The children listened very attentively to what their father said, and if they did not understand it all they gathered enough to make them feel quite sure that Ambrose had been very brave about the cow. So they treated him for a little while with a certain respect, and no one said "Ambrose is afraid." As for Ambrose himself, his spirits rose very high, and he began to think he never should feel afraid of anything again, and even to wish for some great occasion to show himself in his new character of "hero." He walked about in rather a blustering manner just now, with his straw hat very much on one side, and brandished a stick the gardener had cut for him in an obtrusively warlike fashion. As he was a small thin boy, these airs looked all the more ridiculous, and his sister Nancy was secretly much provoked by them; however, she said nothing until one evening when Pennie was telling them stories.

The children were alone in the schoolroom, for it was holiday time. It was just seven o'clock. Soon Nurse would come and carry off Dickie and David to bed, but at present they were sitting one each side of Pennie on the broad window-seat, listening to her with open ears and mouths. Nancy and Ambrose were opposite on the table, with their legs swinging comfortably backwards and forwards.

All day long it had been raining, and now, although it had ceased, the shrubs and trees, overladen with moisture, kept up a constant drip, drip, drip, which was almost as bad. The wind had risen, and went sighing and moaning round the house, and shook the windows of the room where the children were sitting. Pennie had just finished a story, and in the short interval of silence which followed, these plaintive sounds were heard more plainly than ever.

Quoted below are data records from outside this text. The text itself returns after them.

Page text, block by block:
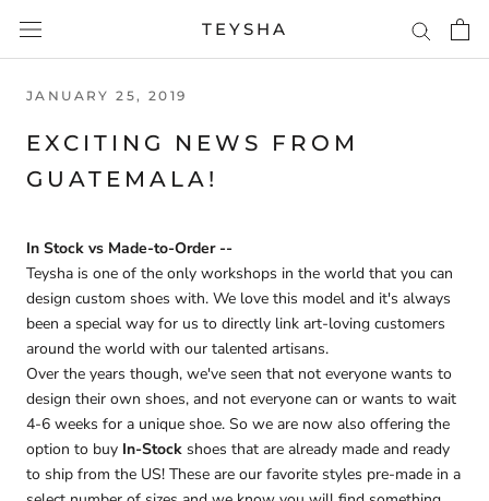
content
TEYSHA
JANUARY 25, 2019
EXCITING NEWS FROM
GUATEMALA!
In Stock vs Made-to-Order --
Teysha is one of the only workshops in the world that you can
design custom shoes with. We love this model and it's always
been a special way for us to directly link art-loving customers
around the world with our talented artisans.
Over the years though, we've seen that not everyone wants to
design their own shoes, and not everyone can or wants to wait
4-6 weeks for a unique shoe. So we are now also offering the
option to buy In-Stock shoes that are already made and ready
to ship from the US! These are our favorite styles pre-made in a

"Hark," she said, holding up her finger, "how the Goblin Lady is playing her harp to-night! She has begun early."

"Why does she only play when the wind blows?" asked Ambrose.

"She comes _with_ the wind," answered Pennie, "that is how she travels, as other people use carriages and trains. The little window in the garret is blown open, and she floats in and takes one of those big music-books, and finds out the place, and then sits down to the harp and plays."

"What tune does she play?" asked David.

"By the margin of fair Zurich's waters," answered Pennie; "sometimes she sings too, but not often, because she is very sad."

"Why?" inquired Ambrose, ruffling up his hair with one hand, as he always did when he was getting interested.

Pennie paused a moment that her next remark might have full weight; then very impressively and slowly she said:

"She has not _always_ been a Goblin Lady."

This was so unexpected, and suggested so much to be unfolded, that the children gazed speechless at Pennie, who presently continued:

"Once she was a beautiful--"

"Is she ugly now?" hastily inquired David.

"Don't, Davie; let Pennie go on," said Ambrose.

"I want to know just one thing," put in Nancy; "if it's dark when she comes, how does she see to read the music?"

"She carries glowworms with her," answered Pennie; "they shine just like the lamps in father's gig at night, and light up all the garret."

"Now, go on, Pennie," said Ambrose with a deep sigh, for these interruptions were very trying to him. "Once she was a beautiful--"

"A most beautiful lady, with long golden hair. Only she was very very proud and vain. So after she died she could not rest, but has to go flying about wherever the wind will take her. The only pleasure she has is music, and so she always tries to get in where there is anything to play. That is why she goes so often to the garret and plays the harp."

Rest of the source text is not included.